2. Count Tokens Before Sending
import tiktoken
def count_tokens(text, model="gpt-4o-mini"):
encoding = tiktoken.encoding_for_model(model)
return len(encoding.encode(text))
# Check before sending
user_message = "Very long message..."
if count_tokens(user_message) > 1000:
print("Warning: This will cost $$$")
3. Set Max Tokens
response = client.chat.completions.create(
model="gpt-4o-mini",
messages=messages,
max_tokens=500 # Prevent 10-page essays
)
4. Cache Identical Requests
from functools import lru_cache
@lru_cache(maxsize=1000)
def cached_response(prompt_hash):
# Only call API if we haven't seen this exact prompt before
pass
The Production Checklist
Before you deploy:
- ✅ Streaming enabled for better UX
- ✅ Context management implemented
- ✅ System prompt is specific and tested
- ✅ Error handling with retries
- ✅ Rate limiting on your end (don't let one user spam API)
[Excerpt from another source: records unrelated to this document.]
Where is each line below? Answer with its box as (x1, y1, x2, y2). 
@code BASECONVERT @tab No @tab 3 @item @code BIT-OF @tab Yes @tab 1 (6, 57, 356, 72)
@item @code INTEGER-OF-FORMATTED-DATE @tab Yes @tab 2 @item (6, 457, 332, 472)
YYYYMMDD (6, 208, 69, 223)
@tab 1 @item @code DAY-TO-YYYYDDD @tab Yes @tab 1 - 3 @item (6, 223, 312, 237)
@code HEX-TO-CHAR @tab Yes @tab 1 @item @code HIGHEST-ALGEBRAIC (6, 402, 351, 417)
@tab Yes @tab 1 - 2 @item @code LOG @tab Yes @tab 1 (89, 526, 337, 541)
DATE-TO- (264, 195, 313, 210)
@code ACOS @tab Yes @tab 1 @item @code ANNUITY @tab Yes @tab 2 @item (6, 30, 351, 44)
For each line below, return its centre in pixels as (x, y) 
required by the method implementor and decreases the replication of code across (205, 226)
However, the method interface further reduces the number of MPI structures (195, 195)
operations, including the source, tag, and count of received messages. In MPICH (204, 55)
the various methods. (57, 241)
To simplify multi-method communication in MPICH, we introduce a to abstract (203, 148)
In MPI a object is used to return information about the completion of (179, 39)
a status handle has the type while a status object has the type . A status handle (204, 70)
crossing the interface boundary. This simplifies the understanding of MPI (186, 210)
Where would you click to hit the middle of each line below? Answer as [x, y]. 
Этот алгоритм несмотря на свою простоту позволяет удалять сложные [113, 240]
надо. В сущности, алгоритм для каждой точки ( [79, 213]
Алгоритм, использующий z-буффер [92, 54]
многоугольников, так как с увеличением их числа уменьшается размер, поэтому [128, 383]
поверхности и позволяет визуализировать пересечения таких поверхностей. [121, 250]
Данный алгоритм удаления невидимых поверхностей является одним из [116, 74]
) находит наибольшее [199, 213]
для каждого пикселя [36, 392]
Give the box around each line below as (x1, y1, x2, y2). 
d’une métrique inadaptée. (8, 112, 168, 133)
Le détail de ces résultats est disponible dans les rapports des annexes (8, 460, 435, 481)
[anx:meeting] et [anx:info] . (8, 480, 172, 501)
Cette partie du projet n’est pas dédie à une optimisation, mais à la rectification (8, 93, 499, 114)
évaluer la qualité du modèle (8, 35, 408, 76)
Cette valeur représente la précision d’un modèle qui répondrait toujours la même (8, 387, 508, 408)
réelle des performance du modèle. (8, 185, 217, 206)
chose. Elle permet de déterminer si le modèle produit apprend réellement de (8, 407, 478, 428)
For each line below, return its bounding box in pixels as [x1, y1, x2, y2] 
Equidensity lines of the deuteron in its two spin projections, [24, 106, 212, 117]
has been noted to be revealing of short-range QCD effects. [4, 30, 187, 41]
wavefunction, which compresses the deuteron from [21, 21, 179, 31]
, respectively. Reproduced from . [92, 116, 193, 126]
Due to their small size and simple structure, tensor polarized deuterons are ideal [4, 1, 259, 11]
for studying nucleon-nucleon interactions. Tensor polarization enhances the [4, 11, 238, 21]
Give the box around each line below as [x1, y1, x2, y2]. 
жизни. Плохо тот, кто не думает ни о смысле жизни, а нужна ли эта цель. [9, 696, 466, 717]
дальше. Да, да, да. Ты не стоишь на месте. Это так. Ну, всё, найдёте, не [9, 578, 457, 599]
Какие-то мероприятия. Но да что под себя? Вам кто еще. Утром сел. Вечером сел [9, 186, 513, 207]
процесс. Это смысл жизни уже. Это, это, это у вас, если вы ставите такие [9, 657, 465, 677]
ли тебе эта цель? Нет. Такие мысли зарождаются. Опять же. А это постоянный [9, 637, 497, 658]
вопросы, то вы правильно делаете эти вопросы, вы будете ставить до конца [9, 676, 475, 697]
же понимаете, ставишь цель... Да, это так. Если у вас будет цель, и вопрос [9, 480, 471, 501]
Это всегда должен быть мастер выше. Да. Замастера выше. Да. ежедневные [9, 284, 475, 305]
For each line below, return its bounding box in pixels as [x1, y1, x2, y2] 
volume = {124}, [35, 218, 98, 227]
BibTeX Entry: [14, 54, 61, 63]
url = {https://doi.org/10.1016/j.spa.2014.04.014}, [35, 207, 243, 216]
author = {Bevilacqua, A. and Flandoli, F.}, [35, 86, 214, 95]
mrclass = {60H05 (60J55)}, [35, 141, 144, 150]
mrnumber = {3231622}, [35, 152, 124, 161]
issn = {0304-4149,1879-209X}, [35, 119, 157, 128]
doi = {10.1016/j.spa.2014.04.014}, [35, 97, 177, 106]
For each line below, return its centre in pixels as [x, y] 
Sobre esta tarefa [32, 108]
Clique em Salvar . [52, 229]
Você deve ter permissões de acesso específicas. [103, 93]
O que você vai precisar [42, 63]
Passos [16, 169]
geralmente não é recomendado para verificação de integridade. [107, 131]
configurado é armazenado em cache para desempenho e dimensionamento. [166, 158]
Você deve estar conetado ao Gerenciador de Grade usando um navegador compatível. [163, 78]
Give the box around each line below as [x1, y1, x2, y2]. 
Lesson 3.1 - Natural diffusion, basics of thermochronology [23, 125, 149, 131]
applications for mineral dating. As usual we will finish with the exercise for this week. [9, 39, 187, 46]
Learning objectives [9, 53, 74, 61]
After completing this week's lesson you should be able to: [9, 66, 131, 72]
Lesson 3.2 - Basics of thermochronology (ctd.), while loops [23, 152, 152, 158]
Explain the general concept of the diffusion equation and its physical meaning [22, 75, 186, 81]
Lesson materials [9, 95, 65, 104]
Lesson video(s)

- ✅ Logging for debugging (save failed interactions)
- ✅ Cost monitoring dashboard
- ✅ Human escalation path (some questions need humans)
The Bottom Line
Building a chatbot in 2025 is less about prompt engineering and more about systems engineering. It's about:
- Managing state (conversation history)
- Orchestrating tools (function calling)
- Handling failures gracefully
- Optimizing costs
Start simple. Get the basic chat loop working. Add streaming. Then add memory. Then add one function. Test it thoroughly. Add another function.
The bots that actually ship aren't the ones with the fanciest prompts. They're the ones with solid error handling and proper cost controls.
Remember, it is not just for chatting, it should actually helps users get things done.